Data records
# # # # #
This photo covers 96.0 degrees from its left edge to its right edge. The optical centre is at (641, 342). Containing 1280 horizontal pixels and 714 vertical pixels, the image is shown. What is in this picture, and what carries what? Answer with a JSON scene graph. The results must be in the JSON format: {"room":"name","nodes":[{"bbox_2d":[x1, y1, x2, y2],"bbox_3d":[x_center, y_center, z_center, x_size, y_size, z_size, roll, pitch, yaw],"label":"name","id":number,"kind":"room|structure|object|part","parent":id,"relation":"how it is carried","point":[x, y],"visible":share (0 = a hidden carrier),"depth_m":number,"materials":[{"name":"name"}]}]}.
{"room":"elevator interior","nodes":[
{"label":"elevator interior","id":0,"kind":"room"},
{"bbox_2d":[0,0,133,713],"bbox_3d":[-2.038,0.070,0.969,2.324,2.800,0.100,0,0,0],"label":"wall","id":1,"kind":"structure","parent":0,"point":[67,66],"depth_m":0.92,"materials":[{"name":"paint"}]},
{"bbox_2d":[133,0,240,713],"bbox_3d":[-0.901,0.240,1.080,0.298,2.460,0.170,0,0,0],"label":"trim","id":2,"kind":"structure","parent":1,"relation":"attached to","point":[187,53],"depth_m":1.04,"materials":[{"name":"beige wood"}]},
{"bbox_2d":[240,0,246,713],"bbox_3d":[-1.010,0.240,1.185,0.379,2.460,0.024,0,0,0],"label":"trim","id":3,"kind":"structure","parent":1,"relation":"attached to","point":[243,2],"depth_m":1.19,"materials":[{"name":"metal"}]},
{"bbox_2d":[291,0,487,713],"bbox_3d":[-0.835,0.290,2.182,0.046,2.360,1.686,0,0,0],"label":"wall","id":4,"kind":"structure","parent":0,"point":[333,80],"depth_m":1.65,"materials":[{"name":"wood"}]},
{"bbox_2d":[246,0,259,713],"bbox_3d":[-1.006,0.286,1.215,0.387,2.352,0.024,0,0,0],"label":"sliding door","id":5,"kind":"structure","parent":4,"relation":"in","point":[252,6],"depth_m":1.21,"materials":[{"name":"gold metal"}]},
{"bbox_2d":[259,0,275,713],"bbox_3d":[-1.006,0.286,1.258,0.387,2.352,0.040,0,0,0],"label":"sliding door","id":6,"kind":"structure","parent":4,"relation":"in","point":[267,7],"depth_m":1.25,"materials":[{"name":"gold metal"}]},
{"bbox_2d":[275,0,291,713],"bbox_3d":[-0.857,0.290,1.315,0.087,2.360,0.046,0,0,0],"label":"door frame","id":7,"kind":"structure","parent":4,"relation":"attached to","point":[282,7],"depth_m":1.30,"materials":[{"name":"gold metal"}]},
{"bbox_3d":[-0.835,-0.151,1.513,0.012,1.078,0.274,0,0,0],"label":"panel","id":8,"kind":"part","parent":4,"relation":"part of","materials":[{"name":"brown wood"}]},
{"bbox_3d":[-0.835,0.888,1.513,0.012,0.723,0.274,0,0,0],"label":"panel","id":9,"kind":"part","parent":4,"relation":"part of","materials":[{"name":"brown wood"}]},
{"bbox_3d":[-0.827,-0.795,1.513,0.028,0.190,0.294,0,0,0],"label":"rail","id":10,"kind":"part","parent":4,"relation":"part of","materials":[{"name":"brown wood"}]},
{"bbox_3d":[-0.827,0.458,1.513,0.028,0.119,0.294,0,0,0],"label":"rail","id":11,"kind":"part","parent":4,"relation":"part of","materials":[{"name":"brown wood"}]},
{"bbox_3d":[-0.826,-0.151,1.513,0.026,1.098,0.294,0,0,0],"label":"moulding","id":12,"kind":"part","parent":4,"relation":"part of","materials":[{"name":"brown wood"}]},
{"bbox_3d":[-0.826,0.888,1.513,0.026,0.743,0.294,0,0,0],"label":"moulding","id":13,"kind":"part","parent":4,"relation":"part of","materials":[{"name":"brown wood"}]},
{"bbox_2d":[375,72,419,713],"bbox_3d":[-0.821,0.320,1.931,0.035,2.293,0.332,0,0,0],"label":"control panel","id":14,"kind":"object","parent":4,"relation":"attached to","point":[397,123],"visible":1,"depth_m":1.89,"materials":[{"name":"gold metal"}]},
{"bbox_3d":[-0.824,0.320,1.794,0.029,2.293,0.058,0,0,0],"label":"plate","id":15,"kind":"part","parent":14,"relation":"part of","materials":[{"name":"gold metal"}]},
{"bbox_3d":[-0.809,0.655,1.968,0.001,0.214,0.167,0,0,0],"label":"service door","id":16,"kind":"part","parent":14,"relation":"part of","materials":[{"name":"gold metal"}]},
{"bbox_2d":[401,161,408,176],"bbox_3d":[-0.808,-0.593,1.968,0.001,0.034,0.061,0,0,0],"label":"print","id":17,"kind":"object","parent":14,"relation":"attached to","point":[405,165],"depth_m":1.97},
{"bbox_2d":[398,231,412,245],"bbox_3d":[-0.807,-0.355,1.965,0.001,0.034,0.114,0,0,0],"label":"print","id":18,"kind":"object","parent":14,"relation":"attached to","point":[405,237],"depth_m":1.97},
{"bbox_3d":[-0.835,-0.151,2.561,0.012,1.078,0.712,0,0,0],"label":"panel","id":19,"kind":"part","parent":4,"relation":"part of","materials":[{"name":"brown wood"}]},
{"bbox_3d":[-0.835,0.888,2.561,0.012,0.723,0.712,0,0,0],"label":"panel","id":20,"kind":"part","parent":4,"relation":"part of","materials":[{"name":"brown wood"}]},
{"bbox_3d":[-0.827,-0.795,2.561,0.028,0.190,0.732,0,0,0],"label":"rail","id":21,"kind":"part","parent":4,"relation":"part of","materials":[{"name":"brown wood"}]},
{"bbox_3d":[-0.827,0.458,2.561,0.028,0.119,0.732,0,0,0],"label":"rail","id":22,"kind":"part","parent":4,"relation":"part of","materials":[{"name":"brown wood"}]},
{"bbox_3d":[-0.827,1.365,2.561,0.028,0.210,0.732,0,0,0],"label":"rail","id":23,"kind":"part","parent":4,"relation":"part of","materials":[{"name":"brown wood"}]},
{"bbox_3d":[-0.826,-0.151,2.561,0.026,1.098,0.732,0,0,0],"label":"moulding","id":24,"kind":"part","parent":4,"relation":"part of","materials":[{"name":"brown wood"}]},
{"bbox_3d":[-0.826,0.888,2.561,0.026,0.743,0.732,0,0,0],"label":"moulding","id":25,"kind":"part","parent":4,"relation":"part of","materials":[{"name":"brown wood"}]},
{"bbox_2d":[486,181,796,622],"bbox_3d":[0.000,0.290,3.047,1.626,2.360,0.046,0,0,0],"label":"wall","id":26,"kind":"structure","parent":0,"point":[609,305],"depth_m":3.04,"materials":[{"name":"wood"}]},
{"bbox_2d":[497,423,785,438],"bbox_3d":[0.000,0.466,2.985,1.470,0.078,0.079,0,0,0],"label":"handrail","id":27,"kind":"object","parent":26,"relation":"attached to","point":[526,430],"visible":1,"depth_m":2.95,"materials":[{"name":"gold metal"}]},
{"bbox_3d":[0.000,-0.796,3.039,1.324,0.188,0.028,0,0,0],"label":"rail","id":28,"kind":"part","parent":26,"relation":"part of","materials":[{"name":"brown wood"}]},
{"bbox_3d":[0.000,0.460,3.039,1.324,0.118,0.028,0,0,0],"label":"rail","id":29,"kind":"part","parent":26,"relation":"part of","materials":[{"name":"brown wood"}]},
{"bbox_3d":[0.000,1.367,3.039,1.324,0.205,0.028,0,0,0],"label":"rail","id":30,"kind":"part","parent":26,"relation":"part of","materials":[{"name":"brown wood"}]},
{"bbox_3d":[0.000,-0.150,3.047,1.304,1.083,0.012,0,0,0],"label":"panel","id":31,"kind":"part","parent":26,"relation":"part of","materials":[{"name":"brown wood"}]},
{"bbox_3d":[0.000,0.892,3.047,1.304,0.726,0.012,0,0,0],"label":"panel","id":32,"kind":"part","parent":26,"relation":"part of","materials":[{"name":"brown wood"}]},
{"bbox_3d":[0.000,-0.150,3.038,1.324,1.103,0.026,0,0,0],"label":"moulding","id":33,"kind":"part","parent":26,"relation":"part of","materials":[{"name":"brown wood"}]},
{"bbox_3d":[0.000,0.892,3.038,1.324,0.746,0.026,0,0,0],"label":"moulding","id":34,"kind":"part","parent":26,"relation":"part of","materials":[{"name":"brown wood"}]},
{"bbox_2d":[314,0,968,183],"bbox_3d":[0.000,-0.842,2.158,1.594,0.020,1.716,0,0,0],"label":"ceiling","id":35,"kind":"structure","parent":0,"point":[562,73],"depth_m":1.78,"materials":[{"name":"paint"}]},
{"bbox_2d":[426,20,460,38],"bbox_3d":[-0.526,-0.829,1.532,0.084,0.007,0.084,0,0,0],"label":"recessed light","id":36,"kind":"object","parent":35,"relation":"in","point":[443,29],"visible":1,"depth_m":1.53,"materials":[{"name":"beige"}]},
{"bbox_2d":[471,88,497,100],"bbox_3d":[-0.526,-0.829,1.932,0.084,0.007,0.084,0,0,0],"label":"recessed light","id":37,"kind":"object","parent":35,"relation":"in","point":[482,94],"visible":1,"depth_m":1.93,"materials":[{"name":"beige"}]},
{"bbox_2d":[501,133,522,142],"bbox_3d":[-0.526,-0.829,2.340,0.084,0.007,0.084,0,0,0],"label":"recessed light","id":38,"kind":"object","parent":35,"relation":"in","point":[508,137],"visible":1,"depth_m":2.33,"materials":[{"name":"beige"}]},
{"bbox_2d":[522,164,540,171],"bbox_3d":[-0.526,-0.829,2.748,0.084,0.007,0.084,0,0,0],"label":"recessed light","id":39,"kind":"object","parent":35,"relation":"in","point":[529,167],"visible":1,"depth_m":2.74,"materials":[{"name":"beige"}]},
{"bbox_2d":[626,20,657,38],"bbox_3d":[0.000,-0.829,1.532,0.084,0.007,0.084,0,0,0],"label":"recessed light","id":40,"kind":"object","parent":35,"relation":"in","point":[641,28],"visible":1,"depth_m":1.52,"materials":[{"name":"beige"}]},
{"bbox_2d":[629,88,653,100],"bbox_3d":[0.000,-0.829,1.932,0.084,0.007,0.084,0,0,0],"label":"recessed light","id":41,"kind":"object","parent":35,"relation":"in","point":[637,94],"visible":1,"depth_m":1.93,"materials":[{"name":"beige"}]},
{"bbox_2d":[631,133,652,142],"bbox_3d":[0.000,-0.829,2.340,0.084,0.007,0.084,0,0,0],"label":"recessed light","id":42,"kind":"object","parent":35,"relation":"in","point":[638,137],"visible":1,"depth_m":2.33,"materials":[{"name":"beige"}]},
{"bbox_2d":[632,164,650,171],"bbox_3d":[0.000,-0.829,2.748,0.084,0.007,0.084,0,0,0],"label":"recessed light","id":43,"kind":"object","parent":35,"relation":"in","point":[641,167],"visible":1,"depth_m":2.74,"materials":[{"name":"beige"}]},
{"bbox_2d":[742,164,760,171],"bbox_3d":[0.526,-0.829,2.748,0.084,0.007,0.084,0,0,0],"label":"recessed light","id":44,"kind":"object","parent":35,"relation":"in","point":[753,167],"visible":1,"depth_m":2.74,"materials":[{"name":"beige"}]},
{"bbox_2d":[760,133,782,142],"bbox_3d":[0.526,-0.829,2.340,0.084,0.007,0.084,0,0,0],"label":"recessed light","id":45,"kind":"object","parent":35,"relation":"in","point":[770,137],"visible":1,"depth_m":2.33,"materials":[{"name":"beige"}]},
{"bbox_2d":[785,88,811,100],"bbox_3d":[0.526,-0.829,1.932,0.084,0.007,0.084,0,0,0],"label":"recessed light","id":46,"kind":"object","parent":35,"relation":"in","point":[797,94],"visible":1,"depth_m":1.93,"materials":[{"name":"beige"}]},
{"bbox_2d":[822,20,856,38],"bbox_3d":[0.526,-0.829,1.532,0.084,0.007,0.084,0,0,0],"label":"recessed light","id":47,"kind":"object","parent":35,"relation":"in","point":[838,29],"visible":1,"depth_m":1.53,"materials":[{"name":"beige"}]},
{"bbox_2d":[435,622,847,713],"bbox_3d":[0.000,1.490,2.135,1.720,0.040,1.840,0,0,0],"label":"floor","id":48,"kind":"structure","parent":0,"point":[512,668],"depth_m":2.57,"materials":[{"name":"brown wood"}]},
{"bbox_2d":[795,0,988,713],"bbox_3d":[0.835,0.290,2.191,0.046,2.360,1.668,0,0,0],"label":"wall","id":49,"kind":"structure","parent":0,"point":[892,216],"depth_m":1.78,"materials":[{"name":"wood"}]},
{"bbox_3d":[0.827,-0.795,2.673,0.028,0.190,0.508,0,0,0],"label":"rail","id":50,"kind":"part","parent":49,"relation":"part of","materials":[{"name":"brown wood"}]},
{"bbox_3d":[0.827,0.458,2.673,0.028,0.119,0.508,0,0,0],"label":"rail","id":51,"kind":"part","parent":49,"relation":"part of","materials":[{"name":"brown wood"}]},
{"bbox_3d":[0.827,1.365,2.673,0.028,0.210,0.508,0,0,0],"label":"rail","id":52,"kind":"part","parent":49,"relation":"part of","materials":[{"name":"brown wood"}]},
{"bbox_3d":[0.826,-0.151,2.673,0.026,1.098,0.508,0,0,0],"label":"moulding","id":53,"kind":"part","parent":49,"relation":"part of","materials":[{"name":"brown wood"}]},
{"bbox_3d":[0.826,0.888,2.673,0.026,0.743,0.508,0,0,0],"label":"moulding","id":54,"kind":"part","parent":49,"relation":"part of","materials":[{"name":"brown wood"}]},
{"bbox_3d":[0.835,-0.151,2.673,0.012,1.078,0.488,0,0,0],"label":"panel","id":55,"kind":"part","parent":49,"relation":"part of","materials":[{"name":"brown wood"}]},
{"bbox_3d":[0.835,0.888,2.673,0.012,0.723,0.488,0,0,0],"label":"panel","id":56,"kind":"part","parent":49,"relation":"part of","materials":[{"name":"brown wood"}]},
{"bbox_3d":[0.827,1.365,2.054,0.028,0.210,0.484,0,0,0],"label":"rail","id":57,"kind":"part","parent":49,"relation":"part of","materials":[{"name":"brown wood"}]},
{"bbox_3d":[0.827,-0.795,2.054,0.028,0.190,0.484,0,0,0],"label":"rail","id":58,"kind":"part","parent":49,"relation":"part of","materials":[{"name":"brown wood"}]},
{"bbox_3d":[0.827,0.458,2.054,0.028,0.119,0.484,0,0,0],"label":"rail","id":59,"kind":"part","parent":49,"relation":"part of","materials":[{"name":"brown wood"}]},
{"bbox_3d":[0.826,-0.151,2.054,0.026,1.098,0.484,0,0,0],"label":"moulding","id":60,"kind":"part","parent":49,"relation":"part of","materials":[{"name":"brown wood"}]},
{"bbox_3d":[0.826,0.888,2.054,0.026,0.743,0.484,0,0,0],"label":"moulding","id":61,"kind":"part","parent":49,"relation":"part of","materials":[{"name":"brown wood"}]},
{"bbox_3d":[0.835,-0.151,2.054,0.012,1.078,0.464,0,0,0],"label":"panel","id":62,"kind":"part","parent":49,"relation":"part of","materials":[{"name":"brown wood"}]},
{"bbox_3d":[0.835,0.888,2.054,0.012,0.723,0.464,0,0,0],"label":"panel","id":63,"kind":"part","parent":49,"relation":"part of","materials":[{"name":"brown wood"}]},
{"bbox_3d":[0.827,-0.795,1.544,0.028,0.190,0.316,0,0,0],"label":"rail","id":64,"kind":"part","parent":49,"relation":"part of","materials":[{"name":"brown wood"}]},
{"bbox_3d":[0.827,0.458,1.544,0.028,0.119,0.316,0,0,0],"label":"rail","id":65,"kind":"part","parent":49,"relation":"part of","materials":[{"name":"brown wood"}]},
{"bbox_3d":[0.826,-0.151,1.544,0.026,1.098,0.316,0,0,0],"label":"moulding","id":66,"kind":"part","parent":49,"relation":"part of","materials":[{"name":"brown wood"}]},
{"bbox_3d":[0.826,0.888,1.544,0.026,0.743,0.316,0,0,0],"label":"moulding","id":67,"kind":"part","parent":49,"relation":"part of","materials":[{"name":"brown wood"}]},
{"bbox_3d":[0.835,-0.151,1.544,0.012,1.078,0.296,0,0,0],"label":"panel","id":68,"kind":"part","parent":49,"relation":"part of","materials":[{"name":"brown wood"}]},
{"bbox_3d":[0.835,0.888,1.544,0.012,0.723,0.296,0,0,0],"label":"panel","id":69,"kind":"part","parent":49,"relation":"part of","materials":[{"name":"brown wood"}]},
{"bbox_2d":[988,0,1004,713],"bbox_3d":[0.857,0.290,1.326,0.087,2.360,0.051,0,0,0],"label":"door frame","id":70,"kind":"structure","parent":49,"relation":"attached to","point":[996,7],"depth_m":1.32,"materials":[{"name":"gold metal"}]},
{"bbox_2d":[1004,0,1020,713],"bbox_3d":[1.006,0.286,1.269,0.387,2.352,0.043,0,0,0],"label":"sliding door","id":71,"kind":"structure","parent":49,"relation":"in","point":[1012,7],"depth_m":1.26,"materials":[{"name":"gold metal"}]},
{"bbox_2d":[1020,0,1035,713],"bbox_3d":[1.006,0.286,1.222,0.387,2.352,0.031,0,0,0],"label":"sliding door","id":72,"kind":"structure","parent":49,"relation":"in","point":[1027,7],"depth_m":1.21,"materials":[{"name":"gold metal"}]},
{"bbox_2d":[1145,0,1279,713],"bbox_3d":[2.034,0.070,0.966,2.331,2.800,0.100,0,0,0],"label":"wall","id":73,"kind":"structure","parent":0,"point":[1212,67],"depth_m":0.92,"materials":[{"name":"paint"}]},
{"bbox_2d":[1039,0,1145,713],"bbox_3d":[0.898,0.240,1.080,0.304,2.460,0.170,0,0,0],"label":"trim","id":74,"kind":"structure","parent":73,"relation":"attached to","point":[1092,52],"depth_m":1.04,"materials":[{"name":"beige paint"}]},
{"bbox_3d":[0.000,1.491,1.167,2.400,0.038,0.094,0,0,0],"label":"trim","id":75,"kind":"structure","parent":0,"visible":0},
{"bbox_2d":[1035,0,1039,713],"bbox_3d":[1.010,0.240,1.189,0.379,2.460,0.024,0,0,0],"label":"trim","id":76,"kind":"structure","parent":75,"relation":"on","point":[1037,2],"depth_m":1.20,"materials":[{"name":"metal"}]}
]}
# # # # #
- **How to complete this task**:
Look through the records and gather every line containing "paint".

- **Answer area**:
{"bbox_2d":[0,0,133,713],"bbox_3d":[-2.038,0.070,0.969,2.324,2.800,0.100,0,0,0],"label":"wall","id":1,"kind":"structure","parent":0,"point":[67,66],"depth_m":0.92,"materials":[{"name":"paint"}]},
{"bbox_2d":[314,0,968,183],"bbox_3d":[0.000,-0.842,2.158,1.594,0.020,1.716,0,0,0],"label":"ceiling","id":35,"kind":"structure","parent":0,"point":[562,73],"depth_m":1.78,"materials":[{"name":"paint"}]},
{"bbox_2d":[1145,0,1279,713],"bbox_3d":[2.034,0.070,0.966,2.331,2.800,0.100,0,0,0],"label":"wall","id":73,"kind":"structure","parent":0,"point":[1212,67],"depth_m":0.92,"materials":[{"name":"paint"}]},
{"bbox_2d":[1039,0,1145,713],"bbox_3d":[0.898,0.240,1.080,0.304,2.460,0.170,0,0,0],"label":"trim","id":74,"kind":"structure","parent":73,"relation":"attached to","point":[1092,52],"depth_m":1.04,"materials":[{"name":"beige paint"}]},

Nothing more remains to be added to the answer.